Hyperbola Exercise 8.2 Class 12 Basic Mathematics Solution [NEB UPDATED]

Syllabus: Content to Study

1. The Standard equation to a Hyperbola
   

Exercise 8.2

1. Find the coordinates of the vertices, the eccentricity, and the coordinates of the foci of the hyperbola.

a. $\frac{{{x^2}}}{{16}} - \frac{{{y^2}}}{4} = 1$

Solution

a² = 16, b² = 4

So, a = 4, b = 2.

The coordinates of the vertices = (±a,0) = (±4,0).

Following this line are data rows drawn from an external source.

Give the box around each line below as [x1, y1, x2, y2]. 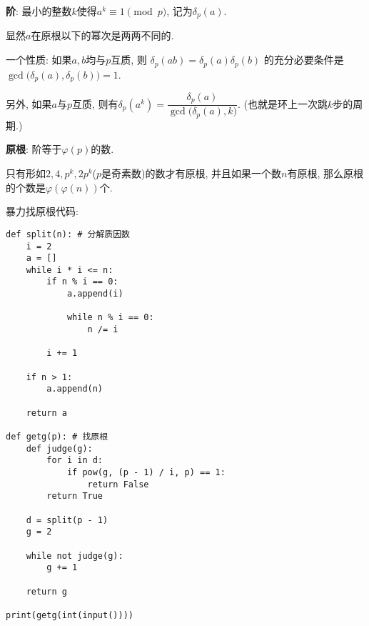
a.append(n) [46, 384, 103, 394]
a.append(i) [66, 289, 123, 299]
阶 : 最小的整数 [6, 4, 72, 18]
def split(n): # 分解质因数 [6, 229, 130, 239]
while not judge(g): [26, 550, 123, 561]
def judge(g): [26, 443, 93, 454]
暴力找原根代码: [6, 204, 79, 219]
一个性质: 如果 [6, 52, 72, 67]
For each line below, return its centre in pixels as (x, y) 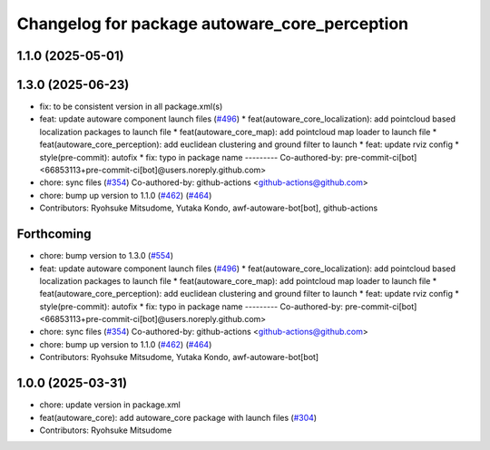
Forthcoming (54, 235)
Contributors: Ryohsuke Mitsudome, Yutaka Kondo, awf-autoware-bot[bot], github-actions (209, 208)
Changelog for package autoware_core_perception (212, 24)
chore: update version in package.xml (110, 405)
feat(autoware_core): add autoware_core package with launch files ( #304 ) (178, 417)
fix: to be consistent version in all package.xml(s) (131, 107)
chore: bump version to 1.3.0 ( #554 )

Or, e² = $\frac{{{{\rm{a}}^2} + {{\rm{b}}^2}}}{{{{\rm{a}}^2}}}$ = $\frac{{16 + 4}}{{16}}$ = $\frac{5}{4}$.

So, e = $\frac{{\sqrt 5 }}{2}$

The coordinates of the foci = (±ae,0) = $\left( { \pm 4{\rm{*}}\frac{{\sqrt 5 }}{2},0} \right)$ = (±2$\sqrt 5 $, 0).

 

b. $\frac{{{{\rm{y}}^2}}}{{16}} - \frac{{{{\rm{x}}^2}}}{9}$ = 1

Solution

Or, $\frac{{{{\rm{y}}^2}}}{{16}} - \frac{{{{\rm{x}}^2}}}{9}$ = 1

Transverse axis is along the y – axis.

a² = 16, b² = 9.

So, a = 4, b = 3.

The coordinates of the vertices = (0,±a) = (0,±4)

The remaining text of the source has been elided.